Personal communication with Stanley Einstein, Founding Editor (1965–2013) of Substance Use & Misuse, November 2016.
- 2.
Initial funding for the review was from a grant from the Carnegie Corporation. Designated as the Classified Abstract Archive of Alcohol Literature (CAAAL), the collection was maintained and updated until 1978 and is comprised of approximately 20,000 abstracts.
- 3.
This shift recognizing alcoholism as a treatable medical condition occurred despite the corresponding loss of faith that narcotics addicts could be similarly treated; a view that persisted into the 1960s, with implications for research.
- 4.
For a discussion of the various drugs tested by the CDAN, as well as Committee composition, see the detailed narrative history of the Committee on Problems of Drug Dependence by May and Jacobson (1989).
- 5.
The new agency adopted a model approach to mental disorders, including addiction, which stressed the interrelatedness of research, training, and services. As a result, the research portfolio of the NIMH differed significantly from other NIH institutes. In addition to basic and clinical biomedical research, NIMH strongly supported behavioral research and some social science research. The three-pronged approach, however, did create inherent tension, as the combination of research and service in a single agency left advocates for each side concerned that they may not be receiving equal prioritization of funding and support. This tension would remain until being resolved in later decades.
- 6.
Also contributing were favorable research studies funded by tobacco companies and/or comments by scientific experts discounting the evidence that were part of a broader marketing and public relations campaign designed to challenge evidence that smoking caused disease (Cummings et al. 2007).
- 7.
The WHO’s new definitions facilitated their increased responsibility, as established by international treaties, to control narcotics. In the 1950s, the presence of physical dependence was emphasized, with the WHO primarily concerned with differentiating between psychic dependence and physical dependence. In 1969, the WHO abandoned efforts to differentiate habits from addictions and adopted terminology designating as dependence “those syndromes in which drugs come to control behavior.” They further recognized that dependencies on different classes of drugs (such as alcohol, opiates, cocaine) can differ significantly.
- 8.
The National Commission on Marijuana and Drug Abuse’s second report is entitled Drug Use in America: Problem in Perspective (NCMDA 1973).
- 9.
The creation of NIDA in 1974 was a major step forward in the promotion of addiction research, as previous work had been folded into the larger portfolio of the National Institute on Mental Health (Kreek et al. 2004; Sloboda 2012). The new institute focused exclusively on drug research. In 1992, NIDA became part of the National Institutes of Health.
- 10.
NIDA also funds drug and crime research. Examples include the NIDA funded research conducted by the National Development and Research Institutes examining the relationship between drugs and criminality (Lipton and Johnson 1998).

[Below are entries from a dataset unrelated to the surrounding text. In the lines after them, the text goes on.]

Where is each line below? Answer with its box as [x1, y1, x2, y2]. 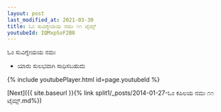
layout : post [7, 10, 45, 17]
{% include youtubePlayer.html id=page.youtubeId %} [7, 76, 160, 84]
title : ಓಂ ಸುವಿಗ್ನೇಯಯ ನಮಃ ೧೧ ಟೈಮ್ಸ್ [7, 23, 96, 30]
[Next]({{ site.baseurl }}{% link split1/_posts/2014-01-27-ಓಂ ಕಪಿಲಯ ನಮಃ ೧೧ [7, 89, 215, 97]
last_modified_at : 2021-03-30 [7, 16, 94, 23]
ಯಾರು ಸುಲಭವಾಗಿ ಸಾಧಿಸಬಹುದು [17, 62, 86, 70]
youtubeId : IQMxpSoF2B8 [7, 29, 76, 36]
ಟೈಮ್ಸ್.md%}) [7, 97, 43, 105]
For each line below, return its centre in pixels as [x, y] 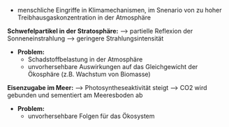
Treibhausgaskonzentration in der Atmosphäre [84, 17]
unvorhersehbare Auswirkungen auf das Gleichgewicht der [113, 67]
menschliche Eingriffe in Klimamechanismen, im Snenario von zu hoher [119, 10]
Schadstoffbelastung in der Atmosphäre [85, 59]
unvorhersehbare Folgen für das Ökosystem [91, 116]
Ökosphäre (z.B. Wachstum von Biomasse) [89, 74]
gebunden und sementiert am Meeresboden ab [75, 95]
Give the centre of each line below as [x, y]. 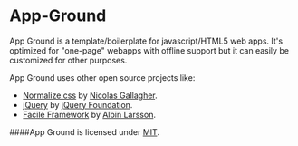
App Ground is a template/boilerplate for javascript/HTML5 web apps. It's [146, 41]
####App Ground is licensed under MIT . [85, 131]
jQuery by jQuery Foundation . [77, 104]
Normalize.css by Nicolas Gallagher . [90, 95]
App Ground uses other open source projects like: [102, 77]
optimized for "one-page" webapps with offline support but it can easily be [149, 50]
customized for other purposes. [68, 60]
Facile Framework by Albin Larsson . [89, 114]
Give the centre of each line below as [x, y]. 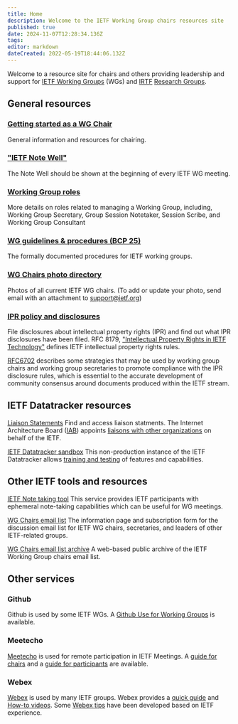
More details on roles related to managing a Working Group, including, [110, 208]
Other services [41, 579]
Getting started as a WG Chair [60, 124]
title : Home [25, 14]
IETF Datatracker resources [69, 406]
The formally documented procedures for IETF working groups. [100, 256]
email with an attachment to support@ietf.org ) [75, 298]
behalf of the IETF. [34, 437]
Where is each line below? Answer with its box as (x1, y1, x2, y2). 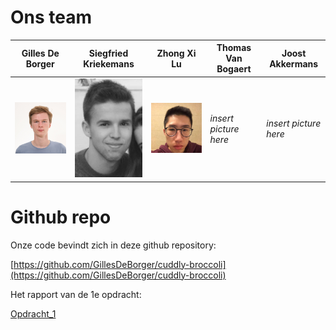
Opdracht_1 (10, 307, 57, 320)
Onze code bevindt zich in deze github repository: (10, 239, 217, 251)
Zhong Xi (156, 47, 197, 59)
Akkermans (269, 57, 319, 70)
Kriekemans (83, 57, 135, 70)
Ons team (10, 6, 93, 29)
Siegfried (88, 47, 129, 59)
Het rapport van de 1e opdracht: (10, 288, 142, 300)
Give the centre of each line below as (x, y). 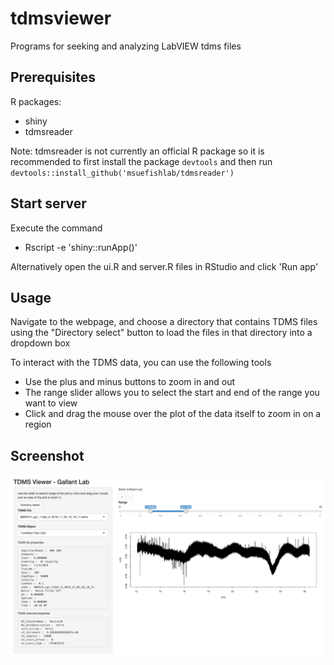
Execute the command (56, 228)
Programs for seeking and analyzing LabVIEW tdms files (126, 46)
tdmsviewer (61, 18)
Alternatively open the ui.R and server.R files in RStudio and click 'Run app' (164, 266)
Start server (48, 203)
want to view (51, 403)
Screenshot (47, 455)
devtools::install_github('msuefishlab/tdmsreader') (122, 173)
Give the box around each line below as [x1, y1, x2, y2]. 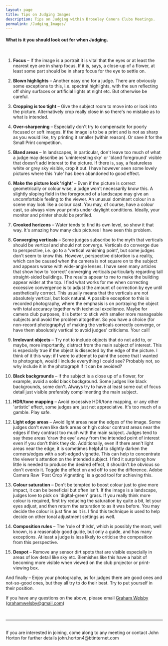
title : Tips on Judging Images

Today, NIDA is increasingly focused on medical interventions and brain science research.
- 11.
Prior to the establishment of NIAAA, research on alcohol addiction was conducted within the National Institute of Mental Health (NIMH). Since 1974, NIAAA has been an independent Institute of the National Institutes of Health (Warren and Hewitt 2010).
- 12.
NIDA supports research on nicotine addiction and funds some studies of cessation programs. The CDC’s Office of Smoking and Health is the lead Federal agency for comprehensive tobacco prevention and control. The AHRQ supports Cochrane Collaboration Reviews, as well as systematic reviews and meta-analyses.
- 13.
In 2001, Surgeon General David Satcher stated that, “Women not only share the same health risk as men, but are also faced with health consequences that are unique to women, including pregnancy complications, problems with menstrual function, and cervical cancer.”
- 14.
Overall, expansion of addiction research occurred in recent decades to include a broader range of target at-risk populations than previously studied, including women, veterans, homeless, LGBTI populations, and the elderly.
- 15.
State governments also support research; however, most of this funding also comes from the Federal government, which is passed through state agencies.
- 16.
Within the NIDA Division of Epidemiology and Prevention Research, areas of emphasis include, but are not limited to (1) development of new theoretical approaches to epidemiology, services, and prevention research, (2) determination of intrapersonal, environmental, and genetic factors important in the development of drug abuse/addictions, and (3) development of effective strategies to ensure that evidence-based practices are optimally utilized in the development of services to prevent and treat drug abuse/addictions (Cázares 1994).
- 17.
While conclusion of prisoner studies is often linked to the release of the Tuskegee Report in 1972, research in prisons was still possible. It did become increasingly difficult, however, following the American Correctional Association’s (ACA) release of its first informed consent protocol for correctional institutions in 1972 and the placing of prisoners in the category of vulnerable dependents (Campbell 2010). The ACA later moved to eliminate prison research entirely by withholding accreditation from facilities where it was conducted (Campbell 2010).
- 18.
Not all studies support the use of ACASI to improve self-report. For example, a study by Fendrich et al. (2005) found self-report sensitivity estimates for tobacco use in a drug use survey to be well below the 90% level. Other studies have noted mixed effects of ACASI (Couper et al. 2003; Gribble et al. 2000; Turner et al. 2005).
- 19.
According to Fendrich et al. (2004), the utility of testing for surveys depends on both the type of substance being examined and the type of test employed, with multiple tests generally having more utility than a single test.
- 20.
The Institute of Medicine has broadly called for a shift to research that engages investigators from multiple fields and disciplines to better capitalize on rapidly expanding knowledge of how genetic, social, and environmental factors impact health (Hernandez and Blazer 2006).
- 21.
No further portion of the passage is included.